◆ TASK ITEM ◆
Return a copy of every line in the records that includes the word "used".

◆ PROVIDED RECORDS ◆
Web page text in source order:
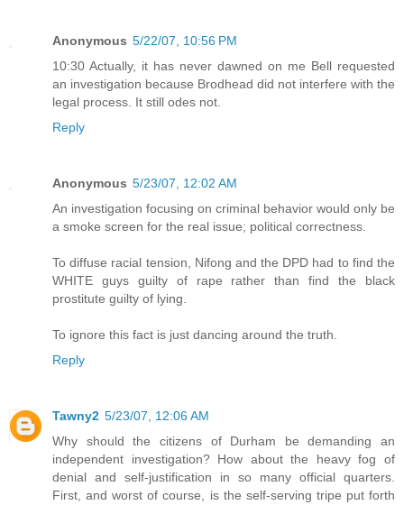
Anonymous 5/22/07, 10:56 PM
10:30 Actually, it has never dawned on me Bell requested
an investigation because Brodhead did not interfere with the
legal process. It still odes not.
Reply
Anonymous 5/23/07, 12:02 AM
An investigation focusing on criminal behavior would only be
a smoke screen for the real issue; political correctness.
To diffuse racial tension, Nifong and the DPD had to find the
WHITE guys guilty of rape rather than find the black
prostitute guilty of lying.
To ignore this fact is just dancing around the truth.
Reply
Tawny2 5/23/07, 12:06 AM
Why should the citizens of Durham be demanding an
independent investigation? How about the heavy fog of
denial and self-justification in so many official quarters.
First, and worst of course, is the self-serving tripe put forth
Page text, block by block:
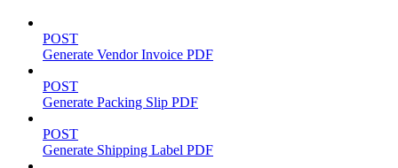
POST
Generate Vendor Invoice PDF
POST
Generate Packing Slip PDF
POST
Generate Shipping Label PDF
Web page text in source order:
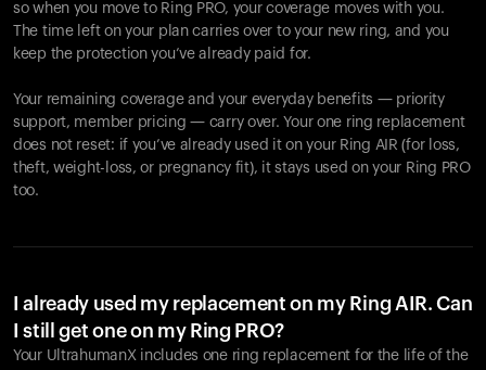
so when you move to Ring PRO, your coverage moves with you.
The time left on your plan carries over to your new ring, and you
keep the protection you’ve already paid for.
Your remaining coverage and your everyday benefits — priority
support, member pricing — carry over. Your one ring replacement
does not reset: if you’ve already used it on your Ring AIR (for loss,
theft, weight-loss, or pregnancy fit), it stays used on your Ring PRO
too.
I already used my replacement on my Ring AIR. Can
I still get one on my Ring PRO?
Your UltrahumanX includes one ring replacement for the life of the
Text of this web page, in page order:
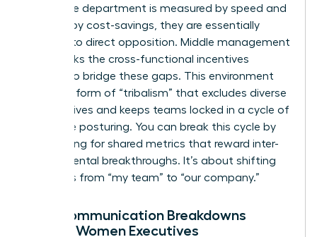
When one department is measured by speed and
another by cost-savings, they are essentially
forced into direct opposition. Middle management
often lacks the cross-functional incentives
needed to bridge these gaps. This environment
fosters a form of “tribalism” that excludes diverse
perspectives and keeps teams locked in a cycle of
defensive posturing. You can break this cycle by
advocating for shared metrics that reward inter-
departmental breakthroughs. It’s about shifting
the focus from “my team” to “our company.”
How Communication Breakdowns
Impact Women Executives
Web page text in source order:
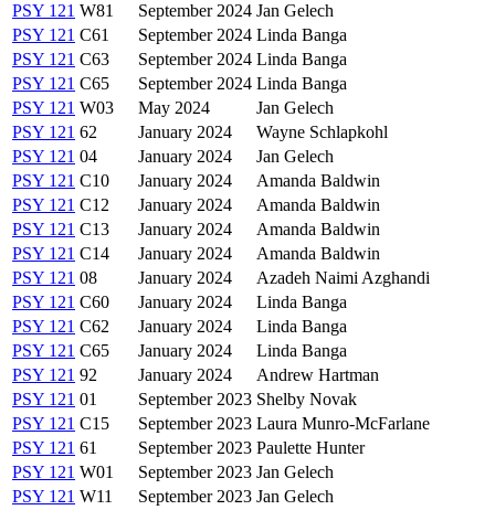
PSY 121 W81 September 2024 Jan Gelech
PSY 121 C61 September 2024 Linda Banga
PSY 121 C63 September 2024 Linda Banga
PSY 121 C65 September 2024 Linda Banga
PSY 121 W03 May 2024
Jan Gelech
PSY 121 62 January 2024
Wayne Schlapkohl
PSY 121 04 January 2024
Jan Gelech
PSY 121 C10 January 2024
Amanda Baldwin
PSY 121 C12 January 2024
Amanda Baldwin
PSY 121 C13 January 2024
Amanda Baldwin
PSY 121 C14 January 2024
Amanda Baldwin
PSY 121 08 January 2024
Azadeh Naimi Azghandi
PSY 121 C60 January 2024
Linda Banga
PSY 121 C62 January 2024
Linda Banga
PSY 121 C65 January 2024
Linda Banga
PSY 121 92 January 2024
Andrew Hartman
PSY 121 01 September 2023 Shelby Novak
PSY 121 C15 September 2023 Laura Munro-McFarlane
PSY 121 61 September 2023 Paulette Hunter
PSY 121 W01 September 2023 Jan Gelech
PSY 121 W11 September 2023 Jan Gelech
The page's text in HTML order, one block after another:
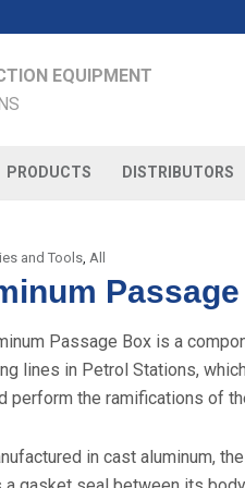
EQUIPMENT
PRODUCTS DISTRIBUTORS
and Tools, All
Passage Box is a
lines in Petrol Stations,
perform the ramifications of
in cast aluminum,
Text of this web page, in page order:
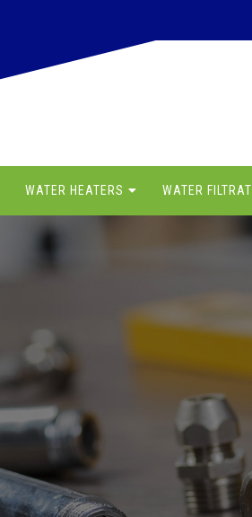
WATER HEATERS WATER
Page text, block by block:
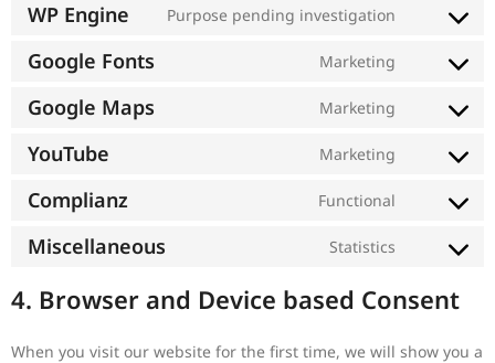
WP Engine Purpose pending investigation
Google Fonts Marketing
Google Maps Marketing
YouTube Marketing
Complianz Functional
Miscellaneous Statistics
4. Browser and Device based Consent
When you visit our website for the first time, we will show you a
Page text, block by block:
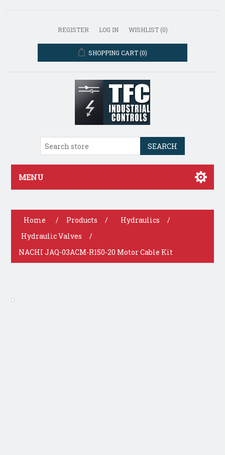
REGISTER LOG IN WISHLIST (0)
SHOPPING CART (0)
SEARCH
MENU
Home / Products / Hydraulics
/
Hydraulic Valves
/
NACHI JAQ-03ACM-R150-20 Motor Cable Kit
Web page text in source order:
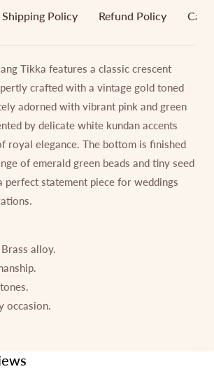
Shipping Policy Refund Policy
Tikka features a classic crescent
crafted with a vintage gold toned
adorned with vibrant pink and green
by delicate white kundan accents
royal elegance. The bottom is finished
of emerald green beads and tiny seed
perfect statement piece for weddings
alloy.
occasion.
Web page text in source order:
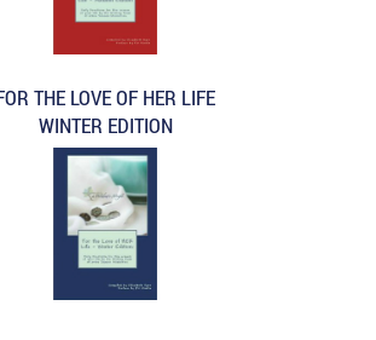
THE LOVE OF HER LIFE
WINTER EDITION
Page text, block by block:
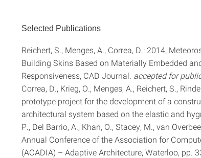
Selected Publications
Reichert, S., Menges, A., Correa, D.: 2014,
Building Skins Based on Materially Embedded
Responsiveness, CAD Journal. accepted for
Correa, D., Krieg, O., Menges, A., Reichert, S.,
prototype project for the development of a
architectural system based on the elastic and
P., Del Barrio, A., Khan, O., Stacey, M., van
Annual Conference of the Association for
(ACADIA) – Adaptive Architecture, Waterloo, pp.
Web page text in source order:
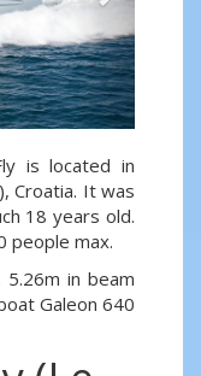
is located in
Croatia. It was
18 years old.
people max.
in beam
Galeon 640
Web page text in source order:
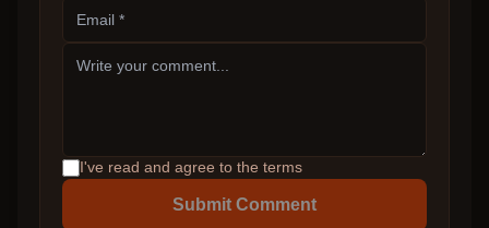
I've read and agree to the terms
Submit Comment
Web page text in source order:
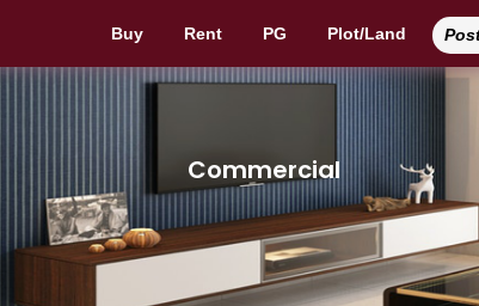
Buy Rent PG Plot/Land
Commercial
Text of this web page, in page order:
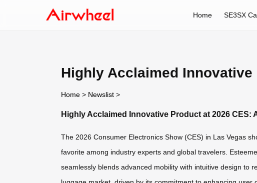
Home SE3SX
Highly Acclaimed Innovative
Home > Newslist >
Highly Acclaimed Innovative Product at 2026 CES:
The 2026 Consumer Electronics Show (CES) in Las Vegas
favorite among industry experts and global travelers.
seamlessly blends advanced mobility with intuitive design to
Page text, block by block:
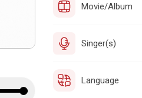
Movie/Album
Singer(s)
Language
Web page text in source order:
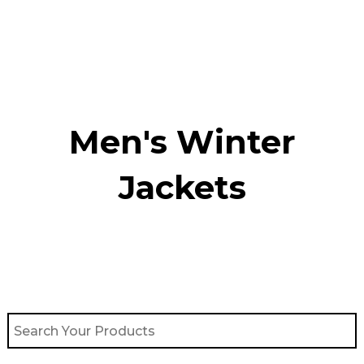
Men's Winter
Jackets
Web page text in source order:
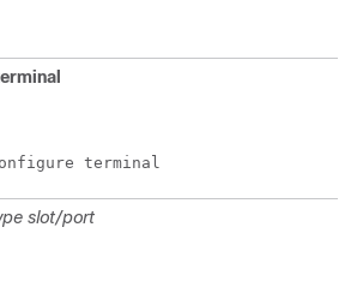
terminal
slot/port

◆ ANSWER FOR THE TASK ◆
does not reset: if you’ve already used it on your Ring AIR (for loss,
theft, weight-loss, or pregnancy fit), it stays used on your Ring PRO
I already used my replacement on my Ring AIR. Can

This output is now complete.